INSTRUCTIONS TO FOLLOW: Exact reproduction of all the data is required, with pictures excluded.
▶
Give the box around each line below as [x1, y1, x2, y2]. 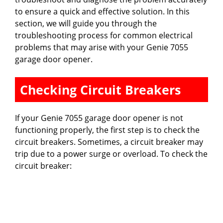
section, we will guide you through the [15, 17, 157, 29]
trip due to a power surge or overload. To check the [15, 148, 208, 159]
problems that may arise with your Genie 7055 [15, 41, 188, 53]
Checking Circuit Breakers [20, 81, 181, 98]
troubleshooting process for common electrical [15, 29, 193, 41]
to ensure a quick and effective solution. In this [15, 5, 190, 17]
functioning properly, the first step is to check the [15, 124, 200, 135]
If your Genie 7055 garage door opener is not [15, 112, 183, 123]
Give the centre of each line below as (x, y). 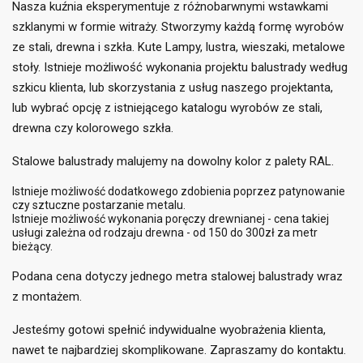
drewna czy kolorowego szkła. (93, 128)
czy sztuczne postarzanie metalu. (99, 205)
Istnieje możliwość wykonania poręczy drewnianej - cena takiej (171, 219)
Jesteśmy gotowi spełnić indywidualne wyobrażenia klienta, (169, 330)
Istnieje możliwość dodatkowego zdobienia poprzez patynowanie (179, 192)
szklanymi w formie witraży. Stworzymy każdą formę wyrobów (178, 27)
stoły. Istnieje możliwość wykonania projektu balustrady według (180, 68)
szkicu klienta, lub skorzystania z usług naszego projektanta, (173, 88)
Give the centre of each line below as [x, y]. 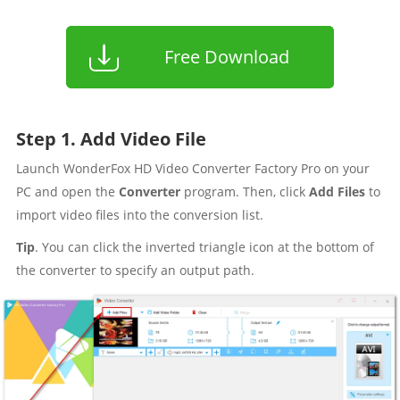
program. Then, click [244, 192]
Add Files [337, 192]
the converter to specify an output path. [135, 270]
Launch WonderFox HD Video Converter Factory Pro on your [192, 168]
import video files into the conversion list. [139, 215]
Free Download [227, 57]
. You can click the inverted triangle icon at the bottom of [204, 247]
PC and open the [67, 192]
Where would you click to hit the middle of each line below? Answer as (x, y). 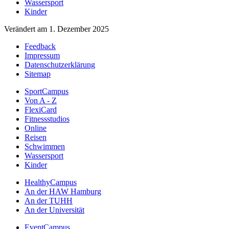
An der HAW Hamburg (63, 192)
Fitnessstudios (47, 119)
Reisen (36, 138)
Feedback (40, 47)
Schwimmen (45, 147)
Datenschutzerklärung (60, 65)
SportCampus (47, 91)
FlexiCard (41, 110)
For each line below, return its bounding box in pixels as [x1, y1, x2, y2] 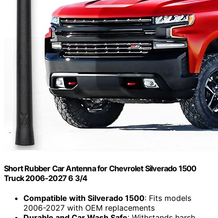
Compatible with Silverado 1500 [23, 193, 145, 203]
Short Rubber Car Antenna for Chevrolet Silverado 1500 [4, 163, 197, 173]
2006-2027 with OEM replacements [23, 203, 155, 213]
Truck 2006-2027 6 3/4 [4, 173, 88, 183]
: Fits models [145, 193, 191, 203]
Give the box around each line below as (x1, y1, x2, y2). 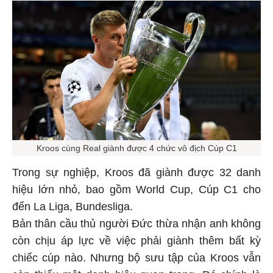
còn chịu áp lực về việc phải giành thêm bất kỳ (12, 232, 261, 245)
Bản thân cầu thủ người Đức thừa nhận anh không (12, 215, 261, 228)
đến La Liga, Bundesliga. (12, 198, 133, 211)
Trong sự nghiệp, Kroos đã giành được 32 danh (12, 164, 261, 177)
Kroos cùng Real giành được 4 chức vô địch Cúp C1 (36, 141, 237, 151)
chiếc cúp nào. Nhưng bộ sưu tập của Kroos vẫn (12, 249, 261, 262)
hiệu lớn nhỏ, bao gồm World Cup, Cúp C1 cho (12, 181, 261, 194)
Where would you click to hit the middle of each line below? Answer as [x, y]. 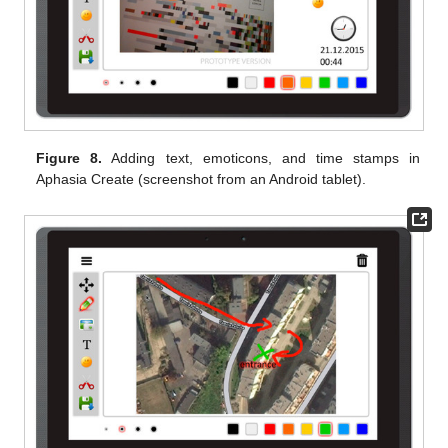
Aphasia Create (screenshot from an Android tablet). [201, 179]
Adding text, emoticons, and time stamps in [261, 158]
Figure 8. [69, 158]
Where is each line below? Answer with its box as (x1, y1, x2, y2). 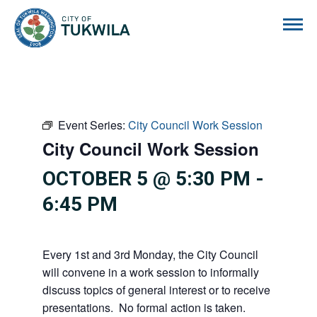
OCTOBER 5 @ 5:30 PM (42, 167, 250, 190)
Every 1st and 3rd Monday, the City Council (42, 246, 258, 263)
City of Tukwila (130, 8, 202, 22)
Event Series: (58, 117, 128, 133)
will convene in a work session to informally (42, 264, 259, 280)
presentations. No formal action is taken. (42, 299, 246, 316)
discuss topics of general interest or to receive (42, 282, 270, 298)
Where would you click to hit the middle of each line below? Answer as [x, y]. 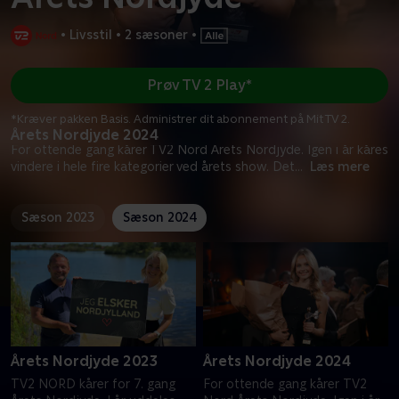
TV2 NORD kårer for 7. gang [93, 383]
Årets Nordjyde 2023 [85, 361]
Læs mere [340, 166]
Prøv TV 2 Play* [199, 85]
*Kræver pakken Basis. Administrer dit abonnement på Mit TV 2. [180, 118]
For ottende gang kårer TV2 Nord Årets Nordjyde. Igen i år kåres [199, 149]
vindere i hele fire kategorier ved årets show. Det [153, 166]
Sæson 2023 [58, 217]
◀
WRITTEN SOLUTION:
Give the box around each line below as [x1, y1, x2, y2]. 
section, we will guide you through the [15, 17, 157, 29]
trip due to a power surge or overload. To check the [15, 148, 208, 159]
problems that may arise with your Genie 7055 [15, 41, 188, 53]
Checking Circuit Breakers [20, 81, 181, 98]
troubleshooting process for common electrical [15, 29, 193, 41]
to ensure a quick and effective solution. In this [15, 5, 190, 17]
functioning properly, the first step is to check the [15, 124, 200, 135]
If your Genie 7055 garage door opener is not [15, 112, 183, 123]
Give the centre of each line below as (x, y). 
drewna czy kolorowego szkła. (93, 128)
czy sztuczne postarzanie metalu. (99, 205)
Istnieje możliwość wykonania poręczy drewnianej - cena takiej (171, 219)
Jesteśmy gotowi spełnić indywidualne wyobrażenia klienta, (169, 330)
Istnieje możliwość dodatkowego zdobienia poprzez patynowanie (179, 192)
szklanymi w formie witraży. Stworzymy każdą formę wyrobów (178, 27)
stoły. Istnieje możliwość wykonania projektu balustrady według (180, 68)
szkicu klienta, lub skorzystania z usług naszego projektanta, (173, 88)
Give the centre of each line below as [x, y]. 
program. Then, click [244, 192]
Add Files [337, 192]
the converter to specify an output path. [135, 270]
Launch WonderFox HD Video Converter Factory Pro on your [192, 168]
import video files into the conversion list. [139, 215]
Free Download [227, 57]
. You can click the inverted triangle icon at the bottom of [204, 247]
PC and open the [67, 192]
Where would you click to hit the middle of each line below? Answer as (x, y). 
An der HAW Hamburg (63, 192)
Fitnessstudios (47, 119)
Reisen (36, 138)
Feedback (40, 47)
Schwimmen (45, 147)
Datenschutzerklärung (60, 65)
SportCampus (47, 91)
FlexiCard (41, 110)
For each line below, return its bounding box in pixels as [x1, y1, x2, y2] 
Compatible with Silverado 1500 [23, 193, 145, 203]
Short Rubber Car Antenna for Chevrolet Silverado 1500 [4, 163, 197, 173]
2006-2027 with OEM replacements [23, 203, 155, 213]
Truck 2006-2027 6 3/4 [4, 173, 88, 183]
: Fits models [145, 193, 191, 203]
Give the box around each line below as (x1, y1, x2, y2). 
còn chịu áp lực về việc phải giành thêm bất kỳ (12, 232, 261, 245)
Bản thân cầu thủ người Đức thừa nhận anh không (12, 215, 261, 228)
đến La Liga, Bundesliga. (12, 198, 133, 211)
Trong sự nghiệp, Kroos đã giành được 32 danh (12, 164, 261, 177)
Kroos cùng Real giành được 4 chức vô địch Cúp C1 (36, 141, 237, 151)
chiếc cúp nào. Nhưng bộ sưu tập của Kroos vẫn (12, 249, 261, 262)
hiệu lớn nhỏ, bao gồm World Cup, Cúp C1 cho (12, 181, 261, 194)
Where would you click to hit the middle of each line below? Answer as [x, y]. 
Aphasia Create (screenshot from an Android tablet). [201, 179]
Adding text, emoticons, and time stamps in [261, 158]
Figure 8. [69, 158]
Where is each line below? Answer with its box as (x1, y1, x2, y2). 
OCTOBER 5 @ 5:30 PM (42, 167, 250, 190)
Every 1st and 3rd Monday, the City Council (42, 246, 258, 263)
City of Tukwila (130, 8, 202, 22)
Event Series: (58, 117, 128, 133)
will convene in a work session to informally (42, 264, 259, 280)
presentations. No formal action is taken. (42, 299, 246, 316)
discuss topics of general interest or to receive (42, 282, 270, 298)
Where would you click to hit the middle of each line below? Answer as [x, y]. 
TV2 NORD kårer for 7. gang [93, 383]
Årets Nordjyde 2023 [85, 361]
Læs mere [340, 166]
Prøv TV 2 Play* [199, 85]
*Kræver pakken Basis. Administrer dit abonnement på Mit TV 2. [180, 118]
For ottende gang kårer TV2 Nord Årets Nordjyde. Igen i år kåres [199, 149]
vindere i hele fire kategorier ved årets show. Det [153, 166]
Sæson 2023 [58, 217]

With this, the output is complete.